Through this walking method, struc2vec ensures that the local topological structure similarity of sampling nodes is maximized, without paying attention to the position of nodes in the graph.

Molecular Gaussian interaction profile kernel construction

The Gaussian interaction profile kernel is based on the assumption that molecules with similar targets may have the same functions, often as a useful complement to molecular features.

In the CMI-753 dataset, we constructed a c $\times$ m binary graph X_cm to store the associations, and when circRNA c_i correlates with miRNA m_j, X_ij is set to 1 and vice versa to 0. For matrix X, the Gaussian interaction profile kernel of circRNA X(c_i) and X(c_j) can be calculated as follows:

G (c_{i}, c_{j}) = \exp (- x_{c} {‖ X (c_{i}) - X (c_{j}) ‖}^{2})

(Equation 10)

Where x_c controls the kernel bandwidth and is defined as:

x_{c} = 1 / (\frac{1}{n c} \sum_{i = 1}^{n c} {‖ X (c_{i}) ‖}^{2})

(Equation 11)

Similarly, the GIPK of miRNA X(m_i) and X(m_j) is defined as

G (m_{i}, m_{j}) = \exp (- x_{m} {‖ X (m_{i}) - X (m_{j}) ‖}^{2})

(Equation 12)

x_{m} = 1 / (\frac{1}{n m} \sum_{i = 1}^{n m} {‖ X (m_{i}) ‖}^{2})

(Equation 13)

Denoising autoencoder

KS-CMI uses DAE³³ to simulate human thinking mode to learn the robust representation of molecular features. In short, DAE forces the neural network to learn the high-level representation of the original features from the original features after corrosion, and the features obtained are not only of lower dimensions but also more representative. The flowchart of DAE is shown in below figure. First, the DAE obtains the corroded feature $\tilde{A}$ by adding Gaussian noise to the original input feature A. The project $\tilde{A}$ into a new hidden representation Y_c through the function F.

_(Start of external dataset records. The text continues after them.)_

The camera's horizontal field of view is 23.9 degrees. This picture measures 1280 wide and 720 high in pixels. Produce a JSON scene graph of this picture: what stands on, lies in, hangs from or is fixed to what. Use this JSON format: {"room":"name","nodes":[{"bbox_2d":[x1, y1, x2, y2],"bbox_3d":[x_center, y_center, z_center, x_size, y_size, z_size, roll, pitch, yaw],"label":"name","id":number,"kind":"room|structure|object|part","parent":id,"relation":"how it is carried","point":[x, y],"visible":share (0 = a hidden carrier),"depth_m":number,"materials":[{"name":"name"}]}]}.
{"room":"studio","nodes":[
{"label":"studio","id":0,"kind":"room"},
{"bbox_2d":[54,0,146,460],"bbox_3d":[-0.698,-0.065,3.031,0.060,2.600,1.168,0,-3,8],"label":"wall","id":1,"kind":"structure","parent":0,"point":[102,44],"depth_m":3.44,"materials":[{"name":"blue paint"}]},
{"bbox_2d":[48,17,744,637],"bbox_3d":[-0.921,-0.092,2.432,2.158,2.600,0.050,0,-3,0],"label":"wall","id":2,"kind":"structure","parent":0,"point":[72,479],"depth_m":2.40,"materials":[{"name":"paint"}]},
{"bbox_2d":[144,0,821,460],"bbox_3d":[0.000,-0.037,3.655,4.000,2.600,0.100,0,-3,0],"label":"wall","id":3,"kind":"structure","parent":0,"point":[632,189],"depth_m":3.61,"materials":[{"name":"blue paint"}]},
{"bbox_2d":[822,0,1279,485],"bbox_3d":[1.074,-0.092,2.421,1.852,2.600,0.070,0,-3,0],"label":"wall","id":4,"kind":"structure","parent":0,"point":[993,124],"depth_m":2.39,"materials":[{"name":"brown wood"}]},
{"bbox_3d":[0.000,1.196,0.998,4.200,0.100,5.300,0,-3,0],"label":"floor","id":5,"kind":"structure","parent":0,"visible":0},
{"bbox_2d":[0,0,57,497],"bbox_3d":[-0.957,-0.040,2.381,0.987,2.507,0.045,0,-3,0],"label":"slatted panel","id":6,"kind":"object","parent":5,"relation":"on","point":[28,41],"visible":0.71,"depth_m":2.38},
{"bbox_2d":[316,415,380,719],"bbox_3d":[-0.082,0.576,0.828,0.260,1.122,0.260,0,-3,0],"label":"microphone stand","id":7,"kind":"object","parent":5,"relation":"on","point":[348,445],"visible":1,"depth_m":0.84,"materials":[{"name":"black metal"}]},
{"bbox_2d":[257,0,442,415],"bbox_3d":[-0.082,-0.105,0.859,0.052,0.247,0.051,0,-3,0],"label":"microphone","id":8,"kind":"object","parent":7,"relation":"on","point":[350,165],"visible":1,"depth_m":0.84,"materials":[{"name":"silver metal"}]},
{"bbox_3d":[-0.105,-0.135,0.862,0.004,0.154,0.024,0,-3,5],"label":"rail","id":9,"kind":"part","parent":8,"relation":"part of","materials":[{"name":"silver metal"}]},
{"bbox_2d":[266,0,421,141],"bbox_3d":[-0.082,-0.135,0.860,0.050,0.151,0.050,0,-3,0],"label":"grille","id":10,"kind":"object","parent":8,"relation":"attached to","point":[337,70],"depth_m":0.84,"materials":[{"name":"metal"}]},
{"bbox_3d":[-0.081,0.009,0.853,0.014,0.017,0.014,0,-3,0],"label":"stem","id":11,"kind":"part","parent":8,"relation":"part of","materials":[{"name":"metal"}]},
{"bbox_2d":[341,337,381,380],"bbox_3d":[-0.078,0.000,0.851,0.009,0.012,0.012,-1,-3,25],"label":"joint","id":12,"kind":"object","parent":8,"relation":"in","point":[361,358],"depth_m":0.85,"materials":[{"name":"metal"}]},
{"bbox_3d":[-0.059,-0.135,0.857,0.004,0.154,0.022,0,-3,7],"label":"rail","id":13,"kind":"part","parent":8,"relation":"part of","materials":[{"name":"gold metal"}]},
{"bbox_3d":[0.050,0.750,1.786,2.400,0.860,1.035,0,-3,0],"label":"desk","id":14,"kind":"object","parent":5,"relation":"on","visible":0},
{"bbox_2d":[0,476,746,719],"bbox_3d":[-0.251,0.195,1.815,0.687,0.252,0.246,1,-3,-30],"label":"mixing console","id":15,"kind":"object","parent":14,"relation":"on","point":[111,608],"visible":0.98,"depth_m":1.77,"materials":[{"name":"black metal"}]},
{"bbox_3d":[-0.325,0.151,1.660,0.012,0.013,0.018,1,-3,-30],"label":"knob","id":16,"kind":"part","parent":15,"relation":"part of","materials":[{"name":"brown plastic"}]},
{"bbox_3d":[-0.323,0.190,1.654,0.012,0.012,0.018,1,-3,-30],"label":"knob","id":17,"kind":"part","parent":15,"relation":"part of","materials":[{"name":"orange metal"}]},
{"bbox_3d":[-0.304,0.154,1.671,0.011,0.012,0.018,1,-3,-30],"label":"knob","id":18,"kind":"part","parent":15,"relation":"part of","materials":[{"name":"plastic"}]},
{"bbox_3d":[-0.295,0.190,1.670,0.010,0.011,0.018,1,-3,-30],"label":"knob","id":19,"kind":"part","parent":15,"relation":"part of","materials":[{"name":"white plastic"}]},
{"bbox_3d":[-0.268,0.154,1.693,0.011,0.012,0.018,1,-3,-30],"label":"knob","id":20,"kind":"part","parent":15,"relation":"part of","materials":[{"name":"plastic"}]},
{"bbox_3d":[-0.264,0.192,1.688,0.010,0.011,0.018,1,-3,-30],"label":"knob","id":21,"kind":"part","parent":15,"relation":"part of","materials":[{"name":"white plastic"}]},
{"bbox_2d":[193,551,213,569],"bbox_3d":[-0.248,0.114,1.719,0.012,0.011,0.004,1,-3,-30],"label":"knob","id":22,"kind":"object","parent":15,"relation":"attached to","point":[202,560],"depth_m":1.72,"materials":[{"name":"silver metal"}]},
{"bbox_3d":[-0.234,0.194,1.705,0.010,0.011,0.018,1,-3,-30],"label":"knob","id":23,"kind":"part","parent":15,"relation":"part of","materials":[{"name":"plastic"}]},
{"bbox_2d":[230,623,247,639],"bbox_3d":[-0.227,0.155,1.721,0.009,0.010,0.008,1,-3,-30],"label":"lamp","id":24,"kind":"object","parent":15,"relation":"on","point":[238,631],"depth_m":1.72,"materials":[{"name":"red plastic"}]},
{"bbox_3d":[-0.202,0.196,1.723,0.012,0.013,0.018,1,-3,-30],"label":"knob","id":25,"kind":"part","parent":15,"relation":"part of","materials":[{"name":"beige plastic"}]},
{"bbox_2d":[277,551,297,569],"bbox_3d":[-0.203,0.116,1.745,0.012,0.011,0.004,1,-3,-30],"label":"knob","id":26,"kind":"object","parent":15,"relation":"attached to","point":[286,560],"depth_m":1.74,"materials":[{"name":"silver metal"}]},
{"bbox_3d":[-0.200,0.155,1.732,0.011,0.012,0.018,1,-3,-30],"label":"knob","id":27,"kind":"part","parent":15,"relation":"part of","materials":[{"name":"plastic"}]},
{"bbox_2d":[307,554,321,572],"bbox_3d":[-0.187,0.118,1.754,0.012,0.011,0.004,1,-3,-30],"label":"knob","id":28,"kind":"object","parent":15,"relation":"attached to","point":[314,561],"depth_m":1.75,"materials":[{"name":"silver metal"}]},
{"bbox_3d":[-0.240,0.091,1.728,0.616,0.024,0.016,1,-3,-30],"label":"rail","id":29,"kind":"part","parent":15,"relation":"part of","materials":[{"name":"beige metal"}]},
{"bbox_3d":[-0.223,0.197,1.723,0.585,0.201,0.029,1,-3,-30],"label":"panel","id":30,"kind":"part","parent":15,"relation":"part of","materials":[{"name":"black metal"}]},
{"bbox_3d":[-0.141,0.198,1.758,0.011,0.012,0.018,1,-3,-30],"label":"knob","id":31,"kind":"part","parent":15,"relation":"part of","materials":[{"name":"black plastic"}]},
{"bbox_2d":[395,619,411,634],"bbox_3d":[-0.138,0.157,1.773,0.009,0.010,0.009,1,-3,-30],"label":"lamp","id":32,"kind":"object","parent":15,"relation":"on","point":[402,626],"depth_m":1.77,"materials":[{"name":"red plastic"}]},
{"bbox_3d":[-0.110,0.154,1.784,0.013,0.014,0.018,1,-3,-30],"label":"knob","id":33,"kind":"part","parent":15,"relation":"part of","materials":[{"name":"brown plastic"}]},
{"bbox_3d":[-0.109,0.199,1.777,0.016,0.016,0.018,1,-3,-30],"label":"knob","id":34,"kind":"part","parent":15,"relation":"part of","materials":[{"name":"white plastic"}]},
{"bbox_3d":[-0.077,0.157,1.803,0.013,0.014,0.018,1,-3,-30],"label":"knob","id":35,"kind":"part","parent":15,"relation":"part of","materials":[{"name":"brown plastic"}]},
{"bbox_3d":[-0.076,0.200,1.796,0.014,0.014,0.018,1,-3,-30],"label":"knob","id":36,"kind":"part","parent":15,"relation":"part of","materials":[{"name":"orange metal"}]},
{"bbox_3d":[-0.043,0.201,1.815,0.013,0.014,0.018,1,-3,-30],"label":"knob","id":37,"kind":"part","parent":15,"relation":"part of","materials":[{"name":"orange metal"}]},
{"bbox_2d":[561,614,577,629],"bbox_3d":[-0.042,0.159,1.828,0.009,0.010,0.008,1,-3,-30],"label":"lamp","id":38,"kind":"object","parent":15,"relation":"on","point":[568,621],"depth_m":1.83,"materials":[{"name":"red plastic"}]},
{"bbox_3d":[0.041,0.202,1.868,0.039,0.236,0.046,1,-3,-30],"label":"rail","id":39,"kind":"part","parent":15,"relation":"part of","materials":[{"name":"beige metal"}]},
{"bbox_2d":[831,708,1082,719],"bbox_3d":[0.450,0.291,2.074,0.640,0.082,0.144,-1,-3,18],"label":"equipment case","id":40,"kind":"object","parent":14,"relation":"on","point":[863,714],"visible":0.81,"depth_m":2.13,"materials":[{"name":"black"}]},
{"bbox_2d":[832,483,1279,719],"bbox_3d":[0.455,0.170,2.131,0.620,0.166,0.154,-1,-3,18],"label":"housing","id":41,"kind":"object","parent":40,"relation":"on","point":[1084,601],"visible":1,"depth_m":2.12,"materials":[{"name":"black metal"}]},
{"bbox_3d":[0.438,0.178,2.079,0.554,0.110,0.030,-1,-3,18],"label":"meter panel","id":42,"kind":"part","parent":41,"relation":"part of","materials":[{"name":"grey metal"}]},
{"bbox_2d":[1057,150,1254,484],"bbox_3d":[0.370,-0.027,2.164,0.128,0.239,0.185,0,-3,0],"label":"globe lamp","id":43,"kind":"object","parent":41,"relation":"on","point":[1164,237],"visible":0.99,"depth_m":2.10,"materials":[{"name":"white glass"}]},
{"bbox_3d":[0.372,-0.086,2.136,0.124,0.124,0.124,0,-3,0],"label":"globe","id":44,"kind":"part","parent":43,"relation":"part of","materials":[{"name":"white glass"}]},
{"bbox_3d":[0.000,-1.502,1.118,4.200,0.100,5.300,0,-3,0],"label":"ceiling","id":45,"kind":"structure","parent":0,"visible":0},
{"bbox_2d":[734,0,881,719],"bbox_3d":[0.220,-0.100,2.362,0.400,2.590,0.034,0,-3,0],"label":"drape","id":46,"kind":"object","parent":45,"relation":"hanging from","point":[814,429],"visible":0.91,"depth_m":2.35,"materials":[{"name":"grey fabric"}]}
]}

graphic file with name gr8.jpg — The flowchart of DAE

Y_{c} = q_{a, λ} (\tilde{A}) = F (W \cdot \tilde{A} + b)

(Equation 14)

Similarly, the reconstruct uncorroded features Y as:

Y = q_{b, β} (A) = F (W^{'} \cdot A + b^{'})

(Equation 15)

The function F can be represented as:

F (x) = \frac{1}{(1 + e^{- x})}

(Equation 16)

Then DAE continuously optimizes parameters (q_a,λ, q_b,β) by minimizing the average reconstruction error

λ^{o}, β^{o} = \underset{λ β}{argmin} \frac{1}{j} \sum_{i = 1}^{j} S (A^{(m)}, t^{(m)}) = \underset{λ β}{argmin} \frac{1}{j} \sum_{i = 1}^{j} S (A^{(m)}, q_{b, β} (q_{a, λ} ({\tilde{A}}^{(m)})))

(Equation 17)

Where j is the number of train data, λ⁰, β⁰ is the optimal values of λ, β. S is the reconstruction error which is:

S = - \frac{1}{j} \sum_{n = 1}^{j} y_{n} \cdot \log {\hat{y}}_{n} + (1 - y_{n}) \cdot \log (1 - {\hat{y}}_{n})

(Equation 18)

Molecular social relationship descriptors

Previous work has focused on capturing the behavior features of nodes from constructed binary networks. These methods treat known positive samples as related but ignore negative samples and the rich chain relationships in the relational network.

In this paper, we introduce the concept of social relationships in the KS-CMI and extract the social relationship representation of molecules from the CMCI network by the signed graph convolution neural network (SGCN),⁴¹ combined with the balanced path.

Social relationship building

Social relationships describe networks from the point of view of friends and foes. Similarly, we reconstructed the relational network form of the data, in which the known positive sample N⁺ in the data N is defined as 1, i.e., friend, and the negative sample N^- is defined as -1, i.e., foe.

N = N^{+} \cup N^{-}

(Equation 19)

N^{+} \cap N^{-} = \emptyset

(Equation 20)

Interestingly, social relationships are not just first-order relationships. For example, friends of a friend can still be friends, and foes of a friend can be foes. Bioinformatically speaking, if molecule 1 and molecule 2 are related (i.e., the two molecules are friends) and molecule 2 is related to molecule 3, then molecule 1 and molecule 3 have similar functions or binding sites (i.e., a friend of a friend is still a friend). If molecule 1 is related to molecule 2, but molecule 2 is not related to molecule 3 (i.e., the two are foes), then molecule 1 is unrelated to molecule 3 (i.e., the enemy of a friend is still a foe). Using the balanced path approach can significantly improve the connection between molecules in a sparse network, forming a unique ‘chain association’. Such an explanation is not only scientific but also allows for the extraction of additional hidden features from social relationships. To effectively describe multi-order relationships, we defined balanced paths in conjunction with balance theory.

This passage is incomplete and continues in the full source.